Nations approve plan toward nuclear cuts
The 189-member group also proposed a meeting on banning atomic weapons in the Middle East.
UNITED NATIONS - The 189 member nations of the Nuclear Nonproliferation Treaty on Friday adopted a detailed plan of small steps down a long road toward nuclear disarmament, including a sharply debated proposal to move toward banning the doomsday arms from the Middle East.
The 28-page Final Declaration was approved by consensus on the last day of the monthlong conference, convened every five years to review and advance the objectives of the 40-year-old treaty.
Under its action plan, the five recognized nuclear-weapons states - the United States, Russia, Britain, France, and China - commit to speed up arms reductions, take other steps to diminish the importance of atomic weapons, and report back on progress by 2014.
The final document also calls for convening a conference in 2012 "on the establishment of a Middle East zone free of nuclear weapons and all other weapons of mass destruction." This Arab idea of a WMD-free zone is designed to pressure Israel to give up its undeclared nuclear arsenal.
Despite vocal dissent in the final hours from Iran and Syria, no objections were raised in the final session. Iran's chief delegate, Ali Asghar Soltanieh, joined with the others in hearty applause in the soaring U.N. General Assembly hall.

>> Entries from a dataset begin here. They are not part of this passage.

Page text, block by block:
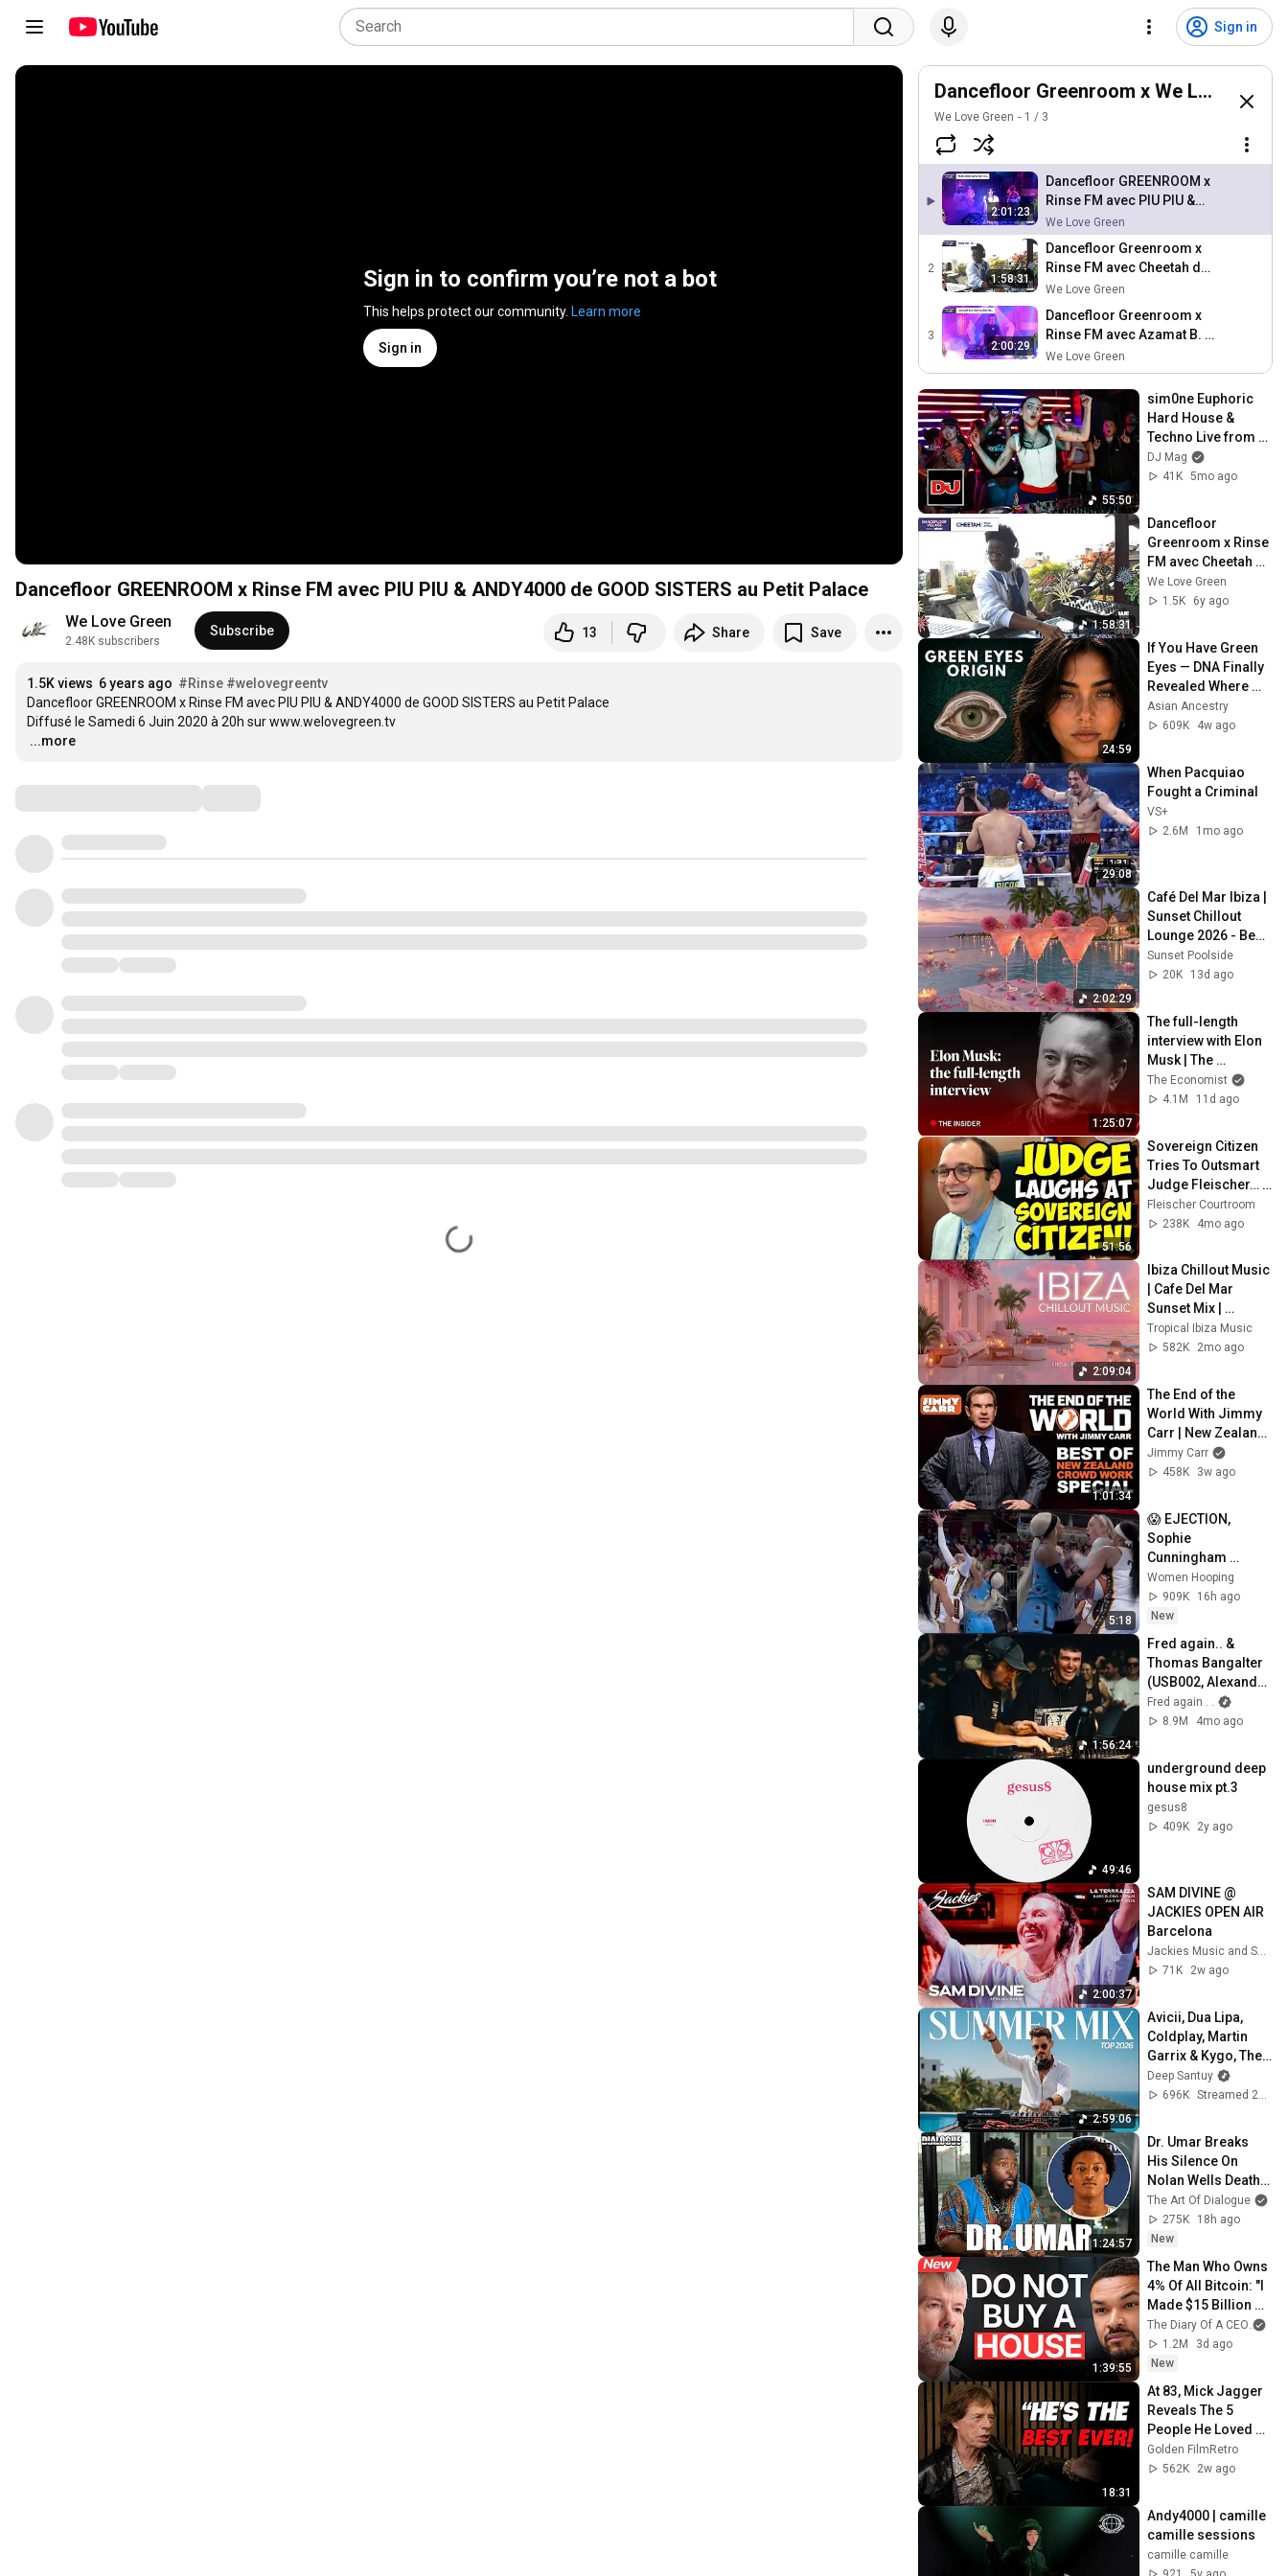
Sign in
Sign in to confirm you’re not a bot
This helps protect our community. Learn more
Sign in
Dancefloor GREENROOM x Rinse FM avec PIU PIU & ANDY4000 de GOOD SISTERS au Petit Palace
We Love Green
2.48K subscribers
Subscribe 13 Share Save
1.5K views 6 years ago #Rinse #welovegreentv
Dancefloor GREENROOM x Rinse FM avec PIU PIU & ANDY4000 de GOOD SISTERS au Petit Palace
…
...more
Dancefloor Greenroom x We Love Green
We Love Green 1 / 3
2:01:23
Dancefloor GREENROOM x
Rinse FM avec PIU PIU &
ANDY4000 de GOOD
SISTERS au Petit Palace
We Love Green
2
1:58:31
Dancefloor Greenroom x
Rinse FM avec Cheetah de
Trap Africa à La
We Love Green
3
2:00:29
Dancefloor Greenroom x
Rinse FM avec Azamat B. &
Bob Sleigh de Rinse
France au Petit Palace
We Love Green
55:50
sim0ne Euphoric
Hard House &
Techno Live from
DJ Mag HQ
DJ Mag
41K 5mo ago
1:58:31
Dancefloor
Greenroom x Rinse
FM avec Cheetah de
Trap Africa à La
Bellevilloise
We Love Green
1.5K
6y ago
24:59
If You Have Green
Eyes — DNA Finally
Revealed Where
They Really Come
From
Asian Ancestry
609K
4w ago
29:08
When Pacquiao
Fought a Criminal
VS+
2.6M
1mo ago
2:02:29
Café Del Mar Ibiza |
Sunset Chillout
Lounge 2026 - Best
Relaxing Tropical
Chillout Music &
Sunset Poolside
20K
13d ago
1:25:07
The full-length
interview with Elon
Musk | The
Economist
The Economist
4.1M
11d ago
51:56
Sovereign Citizen
Tries To Outsmart
Judge Fleischer… It
Backfires
INSTANTLY
Fleischer Courtroom
238K
4mo ago
2:09:04
Ibiza Chillout Music
| Cafe Del Mar
Sunset Mix |
Tropical Lounge
Deep House
Tropical Ibiza Music
582K
2mo ago
1:01:34
The End of the
World With Jimmy
Carr | New Zealand
Crowd Work
Special
Jimmy Carr
458K
3w ago
5:18
😱 EJECTION,
Sophie
Cunningham
CLOBBERED in
HEAD by DiJonai
Carrington! Indiana
Fever WNBA
basketball
Women Hooping
909K
16h ago
New
1:56:24
Fred again.. &
Thomas Bangalter
(USB002, Alexandra
Palace, London 27
February 2026)
Fred again . .
8.9M
4mo ago
49:46
underground deep
house mix pt.3
gesus8
409K
2y ago
2:00:37
SAM DIVINE @
JACKIES OPEN AIR
Barcelona
Jackies Music and Sam Divine
71K
2w ago
2:59:06
Avicii, Dua Lipa,
Coldplay, Martin
Garrix & Kygo, The
Chainsmokers
Style – SUMMER
Deep Santuy
696K
Streamed 2mo ago
1:24:57
Dr. Umar Breaks
His Silence On
Nolan Wells Death &
Doesn’t Hold Back
The Art Of Dialogue
275K
18h ago
New
1:39:55
The Man Who Owns
4% Of All Bitcoin: "I
Made $15 Billion By
Using ChatGPT!" |
Michael Saylor
The Diary Of A CEO
1.2M
3d ago
New
18:31
At 83, Mick Jagger
Reveals The 5
People He Loved
The Most
Golden FilmRetro
562K
2w ago
Andy4000 | camille
camille sessions
camille camille

"All eyes the world over are watching us," the conference president, Libran Cabactulan of the Philippines, said before gaveling the final document into the record.

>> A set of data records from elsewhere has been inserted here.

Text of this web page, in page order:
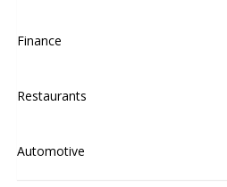
Finance
Restaurants
Automotive
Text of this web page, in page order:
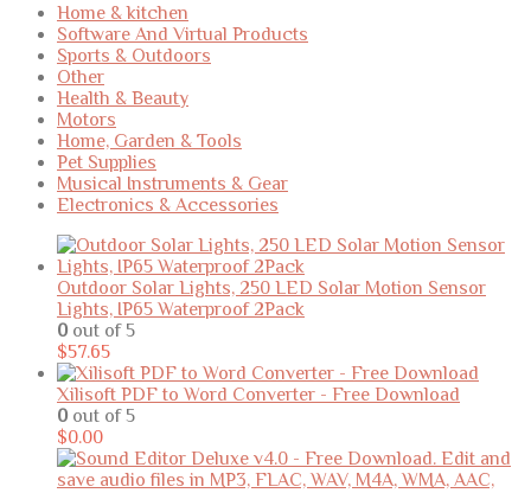
Home & kitchen
Software And Virtual Products
Sports & Outdoors
Other
Health & Beauty
Motors
Home, Garden & Tools
Pet Supplies
Musical Instruments & Gear
Electronics & Accessories
Outdoor Solar Lights, 250 LED Solar Motion Sensor
Lights, IP65 Waterproof 2Pack
0 out of 5
$57.65
Xilisoft PDF to Word Converter - Free Download
0 out of 5
$0.00
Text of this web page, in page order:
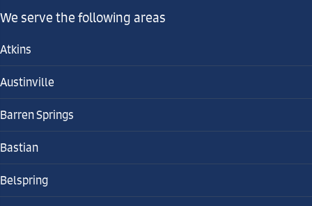
We serve the following areas
Atkins
Austinville
Barren Springs
Bastian
Belspring
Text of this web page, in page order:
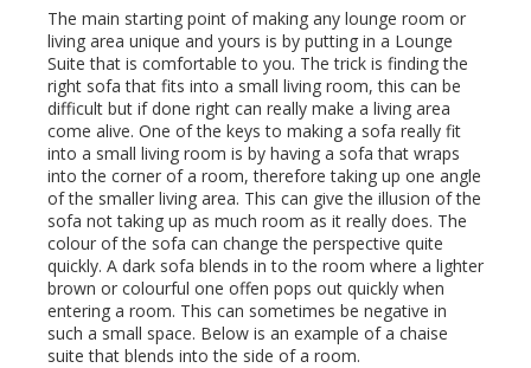
The main starting point of making any lounge room or
living area unique and yours is by putting in a Lounge
Suite that is comfortable to you. The trick is finding the
right sofa that fits into a small living room, this can be
difficult but if done right can really make a living area
come alive. One of the keys to making a sofa really fit
into a small living room is by having a sofa that wraps
into the corner of a room, therefore taking up one angle
of the smaller living area. This can give the illusion of the
sofa not taking up as much room as it really does. The
colour of the sofa can change the perspective quite
quickly. A dark sofa blends in to the room where a lighter
brown or colourful one offen pops out quickly when
entering a room. This can sometimes be negative in
such a small space. Below is an example of a chaise
suite that blends into the side of a room.
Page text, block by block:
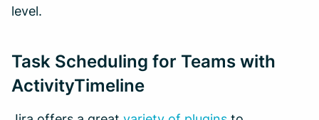
level.
Task Scheduling for Teams with
ActivityTimeline
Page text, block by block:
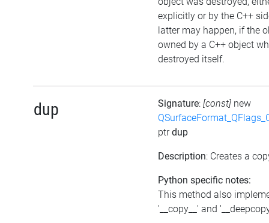
explicitly or by the C++
latter may happen, if the
owned by a C++ object
destroyed itself.
dup Signature: [const] new
ptrdup
Description: Creates a
Python specific notes:
This method also
'__copy__' and
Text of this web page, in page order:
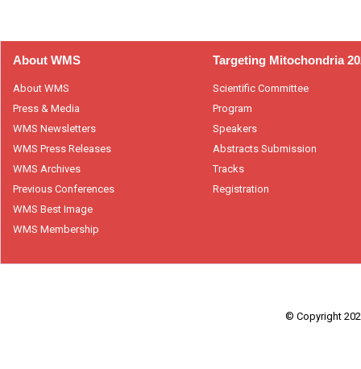
About WMS
About WMS
Press & Media
WMS Newsletters
WMS Press Releases
WMS Archives
Previous Conferences
WMS Best Image
WMS Membership
Targeting Mitochondria
Scientific Committee
Program
Speakers
Abstracts Submission
Tracks
Registration
© Copyright
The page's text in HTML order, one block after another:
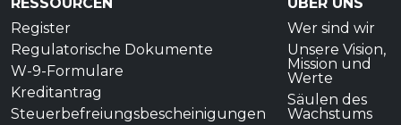
Register
Regulatorische Dokumente
W-9-Formulare
Kreditantrag
Steuerbefreiungsbescheinigungen
Wer sind wir
Unsere Vision,
Mission und
Werte
Säulen des
Wachstums
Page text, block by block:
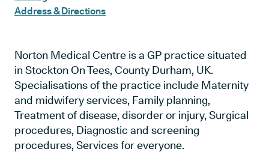
Address & Directions
Norton Medical Centre is a GP practice situated
in Stockton On Tees, County Durham, UK.
Specialisations of the practice include Maternity
and midwifery services, Family planning,
Treatment of disease, disorder or injury, Surgical
procedures, Diagnostic and screening
procedures, Services for everyone.
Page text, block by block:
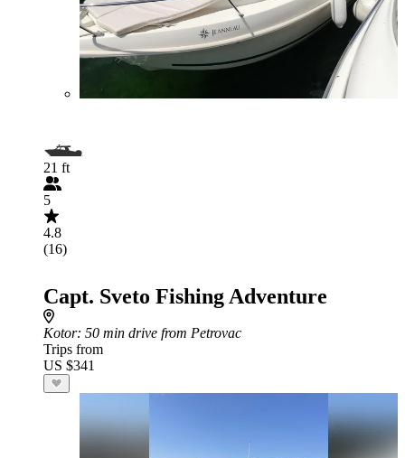
21 ft
5
4.8
(16)
Capt. Sveto Fishing Adventure
Kotor: 50 min drive from Petrovac
Trips from
US $341
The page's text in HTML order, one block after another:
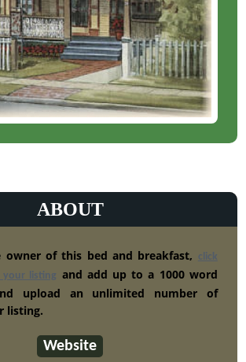
ABOUT
of this bed and breakfast,
click
listing and add up to a 1000 word
upload an unlimited number of
listing.
Website
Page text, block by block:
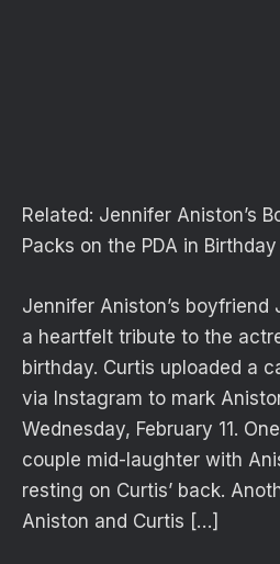
Related: Jennifer Aniston’s
Packs on the PDA in
Jennifer Aniston’s boyfriend
a heartfelt tribute to the
birthday. Curtis uploaded a
via Instagram to mark
Wednesday, February 11.
couple mid-laughter with
resting on Curtis’ back.
Aniston and Curtis […]
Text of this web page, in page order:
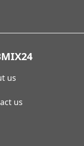
us
us

The decision was "an important step forward toward the realization of the goals and objectives of the treaty," Egypt's Maged Abedelaziz said afterward, speaking for the 118-nation Nonaligned Movement of mainly developing countries.
The conference is convened every five years to review and advance the objectives of the 40-year-old NPT, under which nations without nuclear weapons committed not to acquire them; those with them committed to move toward their elimination; and all endorsed everyone's right to develop peaceful nuclear energy.
The last NPT conference, in 2005, failed to adopt a consensus declaration, in part because President George W. Bush had withdrawn U.S. backing for such nonproliferation steps as ratifying the treaty banning all nuclear tests. President Obama's support for an array of arms-control measures improved the cooperative atmosphere at the 2010 conference.
For the first time at an NPT review, the final declaration laid out complex action plans for all three of the treaty's "pillars" - nonproliferation, disarmament, and peaceful nuclear energy.